═════ Data extracts ═════

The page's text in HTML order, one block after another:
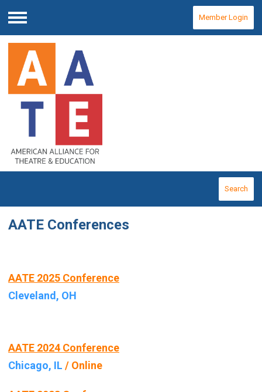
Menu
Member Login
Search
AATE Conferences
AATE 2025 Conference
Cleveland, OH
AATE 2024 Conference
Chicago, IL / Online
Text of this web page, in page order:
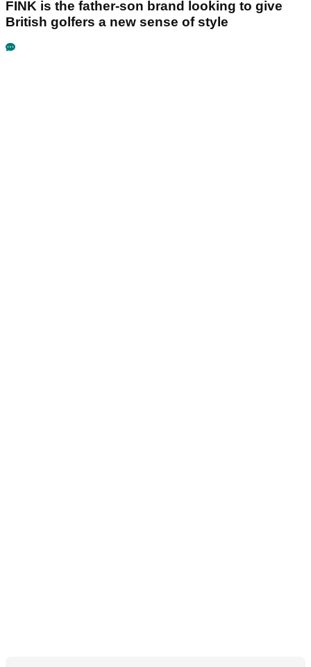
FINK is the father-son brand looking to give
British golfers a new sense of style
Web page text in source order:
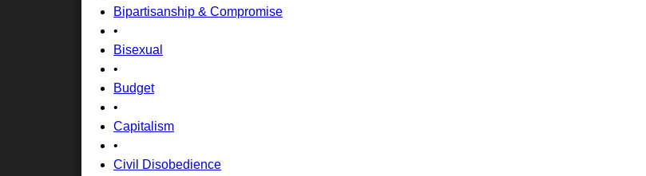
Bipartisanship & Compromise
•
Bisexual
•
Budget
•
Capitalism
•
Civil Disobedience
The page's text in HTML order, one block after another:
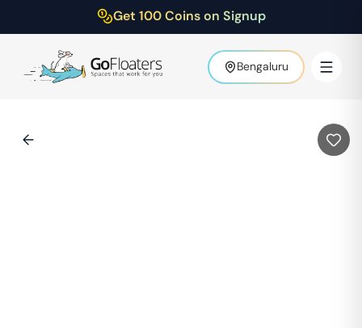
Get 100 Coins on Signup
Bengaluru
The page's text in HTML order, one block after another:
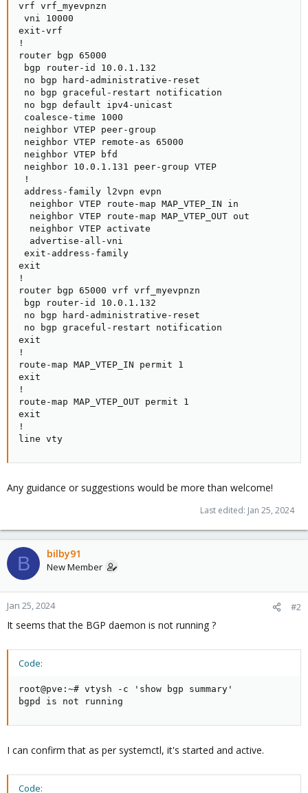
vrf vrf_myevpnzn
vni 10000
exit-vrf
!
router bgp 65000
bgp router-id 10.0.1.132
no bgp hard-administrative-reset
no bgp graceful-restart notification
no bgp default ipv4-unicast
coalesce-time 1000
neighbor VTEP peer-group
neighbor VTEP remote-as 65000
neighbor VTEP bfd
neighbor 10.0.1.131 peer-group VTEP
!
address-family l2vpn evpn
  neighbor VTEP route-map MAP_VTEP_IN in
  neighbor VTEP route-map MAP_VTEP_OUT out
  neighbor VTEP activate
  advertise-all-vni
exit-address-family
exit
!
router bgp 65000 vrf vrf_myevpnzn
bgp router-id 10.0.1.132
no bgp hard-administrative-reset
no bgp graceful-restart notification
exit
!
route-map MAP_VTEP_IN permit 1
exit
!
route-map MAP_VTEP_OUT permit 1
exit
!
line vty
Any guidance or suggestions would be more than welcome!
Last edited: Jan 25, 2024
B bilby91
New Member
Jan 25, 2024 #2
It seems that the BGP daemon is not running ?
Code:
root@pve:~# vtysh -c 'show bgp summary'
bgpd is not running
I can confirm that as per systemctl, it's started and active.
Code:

═════
═════ Data extracts ═════

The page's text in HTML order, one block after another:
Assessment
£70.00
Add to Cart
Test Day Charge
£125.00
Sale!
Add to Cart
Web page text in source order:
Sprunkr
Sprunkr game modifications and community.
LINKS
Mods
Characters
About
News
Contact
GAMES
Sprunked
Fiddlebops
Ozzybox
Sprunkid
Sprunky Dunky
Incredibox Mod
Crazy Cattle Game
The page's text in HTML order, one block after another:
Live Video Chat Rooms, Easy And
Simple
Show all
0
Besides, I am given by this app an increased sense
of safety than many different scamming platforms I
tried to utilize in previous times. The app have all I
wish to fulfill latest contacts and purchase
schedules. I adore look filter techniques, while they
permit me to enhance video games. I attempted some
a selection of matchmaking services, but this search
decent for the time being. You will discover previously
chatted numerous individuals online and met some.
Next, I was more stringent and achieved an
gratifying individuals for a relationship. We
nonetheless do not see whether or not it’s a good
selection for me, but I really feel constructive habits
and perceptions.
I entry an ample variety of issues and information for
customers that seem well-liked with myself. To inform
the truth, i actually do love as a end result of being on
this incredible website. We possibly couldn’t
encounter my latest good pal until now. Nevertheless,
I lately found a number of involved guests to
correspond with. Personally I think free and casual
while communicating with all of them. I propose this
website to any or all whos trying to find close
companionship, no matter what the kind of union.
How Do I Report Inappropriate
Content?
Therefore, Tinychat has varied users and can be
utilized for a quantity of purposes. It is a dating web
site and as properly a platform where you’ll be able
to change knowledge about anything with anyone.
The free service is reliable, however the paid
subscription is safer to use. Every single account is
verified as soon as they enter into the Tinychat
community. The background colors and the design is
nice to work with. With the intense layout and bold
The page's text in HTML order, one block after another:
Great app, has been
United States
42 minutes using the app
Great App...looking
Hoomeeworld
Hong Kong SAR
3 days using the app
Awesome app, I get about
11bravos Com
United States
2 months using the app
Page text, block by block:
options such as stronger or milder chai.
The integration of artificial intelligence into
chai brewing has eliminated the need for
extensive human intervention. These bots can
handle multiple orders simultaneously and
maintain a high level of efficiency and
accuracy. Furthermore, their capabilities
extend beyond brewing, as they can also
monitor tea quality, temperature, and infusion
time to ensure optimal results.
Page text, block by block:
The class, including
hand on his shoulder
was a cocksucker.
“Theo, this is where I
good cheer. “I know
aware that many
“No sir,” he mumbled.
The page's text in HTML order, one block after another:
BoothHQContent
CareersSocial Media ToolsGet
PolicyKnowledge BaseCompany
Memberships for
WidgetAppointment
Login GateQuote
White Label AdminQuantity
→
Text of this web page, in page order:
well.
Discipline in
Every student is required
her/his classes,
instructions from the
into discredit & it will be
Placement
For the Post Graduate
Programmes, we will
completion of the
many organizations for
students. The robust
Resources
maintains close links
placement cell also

═════
═════ Data extracts ═════

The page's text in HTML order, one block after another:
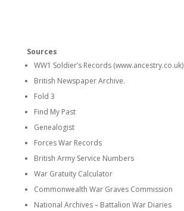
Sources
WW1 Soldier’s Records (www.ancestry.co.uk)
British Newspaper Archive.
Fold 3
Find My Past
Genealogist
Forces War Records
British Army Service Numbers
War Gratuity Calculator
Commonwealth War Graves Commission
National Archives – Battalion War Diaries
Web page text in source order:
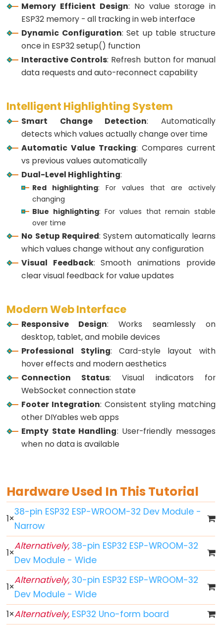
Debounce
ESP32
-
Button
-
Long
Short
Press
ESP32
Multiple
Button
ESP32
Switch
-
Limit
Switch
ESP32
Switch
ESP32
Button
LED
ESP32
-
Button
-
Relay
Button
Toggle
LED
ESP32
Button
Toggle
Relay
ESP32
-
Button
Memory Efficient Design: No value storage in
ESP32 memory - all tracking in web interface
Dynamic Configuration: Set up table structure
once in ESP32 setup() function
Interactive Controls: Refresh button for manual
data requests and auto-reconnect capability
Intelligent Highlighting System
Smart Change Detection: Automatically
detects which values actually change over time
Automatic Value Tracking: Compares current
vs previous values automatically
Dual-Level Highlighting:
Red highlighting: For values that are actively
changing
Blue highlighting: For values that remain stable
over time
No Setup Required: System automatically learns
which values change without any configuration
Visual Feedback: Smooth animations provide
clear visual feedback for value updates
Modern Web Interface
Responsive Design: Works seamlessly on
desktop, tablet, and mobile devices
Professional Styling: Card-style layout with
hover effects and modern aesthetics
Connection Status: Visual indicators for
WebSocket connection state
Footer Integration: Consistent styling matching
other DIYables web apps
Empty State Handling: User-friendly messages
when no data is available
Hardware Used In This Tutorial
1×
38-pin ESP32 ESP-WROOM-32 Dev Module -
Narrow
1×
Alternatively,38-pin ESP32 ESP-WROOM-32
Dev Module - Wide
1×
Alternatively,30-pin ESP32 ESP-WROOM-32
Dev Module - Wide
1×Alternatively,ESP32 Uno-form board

═════

Task statement: Give the number of lines above that contain "well", and nothing more.

Exercise response: 2